After a time a tempting opportunity was offered Mr. Warren to go to South America on a business venture. He traveled along the whole Western coast and from thence up to San Francisco, California. [A passenger list at Ancestry.com said Warren arrived August 24, 1896 in San Francisco from Panama.] When in this bustling American metropolis of the Pacific, he applied for a position in the art department of the Examiner and was promptly assigned a place; but the well-filled department, with its numbers of young men working away like steam-engines under high pressure, frightened him so that before the morning came when he was to begin his work he had decided to return to Australia instead of remaining in the republic. Arriving home, he secured the position of cartoonist on The Queenslander, which he held for two years, when again his desire to travel and seek more promising fields overmastered him. Accordingly he set out for London, in which city he remained nine months, drawing some cartoons for the Chronicle, and several pictures for The King and other publications. London, however, seemed to promise less opportunity for advancement than America, so he set out for New York. [A passenger list said Warren arrived January 17, 1901 in New York from Liverpool.] That was about four years ago. He soon obtained a place on the New York Herald, though not as a cartoonist. He remained with the Herald for over two years, when he accepted an offer from the New York News, which position he retained until the reorganization of that paper. He then came to Boston and accepted a position offered on the Boston Herald. At the time of his coming to this city he determined to make cartoon-work his life occupation, and into his labors he has thrown much of that heart-interest which Longfellow tells us “giveth grace to every art.” His cartoons are widely copied, and though only thirty years of age he to-day ranks with our best American newspaper cartoonists.
At the time of the profile, Warren was working for the New York Globe. In 1909 and 1910 Warren’s articles appeared nationally in newspapers such as the Los Angeles Herald, Ogden Standard and San Francisco Call.

According to American Newspaper Comics (2012), Warren produced three series for the New York Evening Telegram: Mr. and Mrs. Garden Green (1907), The Holmes’ at Home (1907), and Mr. Exchange Ad (1908). For the New York Herald, Warren did Jack and Jill in Fairyland in 1910.

The 1910 U.S. Federal Census recorded newspaper writer Warren and French wife, Regine, in Manhattan, New York City, at 145 East 32nd Street. They had been married eight years.

In 1911 Warren copyrighted numerous works.

On June 10, 1914, Warren returned from a trip to Europe where he departed from Le Havre, France. His final destination was listed as Oradell, New Jersey.

Warren was one of the experts in the April 1915 issue of Associated Advertising’s article, “Four Experts Talk Advertising Copy”.

In the 1920 census, Warren and his wife were residents of Ridgewood, New Jersey. Warren had been naturalized and was an advertising writer.

In 1926 Doubleday, Page & Company published The Romance of Design by Warren in collaboration with Horace B. Cheney.

Warren has not yet been found in the 1930 census.

A passenger list at Ancestry.com said Warren was in Europe from 1931 to 1933. He returned September 30, 1933, and his home address was 9 West 76th Street, New York, New York.

Warren passed away May 27, 1937, in Hackensack, New Jersey, as reported by The New York Times on May 29.

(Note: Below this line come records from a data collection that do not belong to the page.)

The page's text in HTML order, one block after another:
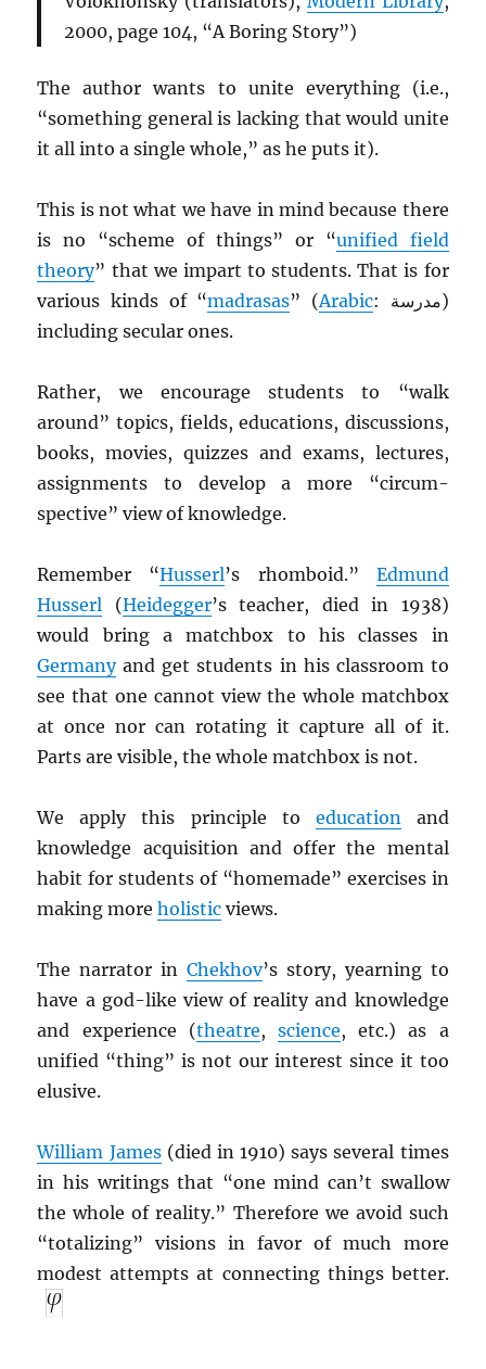
2000, page 104, “A Boring Story”)
The author wants to unite everything (i.e.,
“something general is lacking that would unite
it all into a single whole,” as he puts it).
This is not what we have in mind because there
is no “scheme of things” or “unified field
theory” that we impart to students. That is for
various kinds of “madrasas” (Arabic: مدرسة)
including secular ones.
Rather, we encourage students to “walk
around” topics, fields, educations, discussions,
books, movies, quizzes and exams, lectures,
assignments to develop a more “circum-
spective” view of knowledge.
Remember “Husserl’s rhomboid.” Edmund
Husserl (Heidegger’s teacher, died in 1938)
would bring a matchbox to his classes in
Germanyand get students in his classroom to
see that one cannot view the whole matchbox
at once nor can rotating it capture all of it.
Parts are visible, the whole matchbox is not.
We apply this principle to education and
knowledge acquisition and offer the mental
habit for students of “homemade” exercises in
making moreholistic views.
The narrator in Chekhov’s story, yearning to
have a god-like view of reality and knowledge
and experience (theatre,science, etc.) as a
unified “thing” is not our interest since it too
elusive.
William James(died in 1910) says several times
in his writings that “one mind can’t swallow
the whole of reality.” Therefore we avoid such
“totalizing” visions in favor of much more
modest attempts at connecting things better.

Garnet Warren, illustrator and writer, died yesterday afternoon of an intestinal disorder at Hackensack Hospital here. Mr. Warren, who was 64 years old, resided on East Saddle River Road, Upper Saddle River.

Born in England, Mr. Warren received his education in Sydney, Australia, and returned to his birthplace as a youth. He drew cartoons for Punch and other publications before coming to this country in 1900. He was cartoonist and writer of special articles on the old New York Evening Telegram and New York Herald. In later years he was an advertising copy writer. At his death he was devoting himself to research for a historical novel.

His widow, Mrs. Juliette Warren, survives.
It’s not clear if Warren had remarried or the Times had the wrong name for his wife, Regine who, in the 1940 census, was a widow in Ramsey, New Jersey.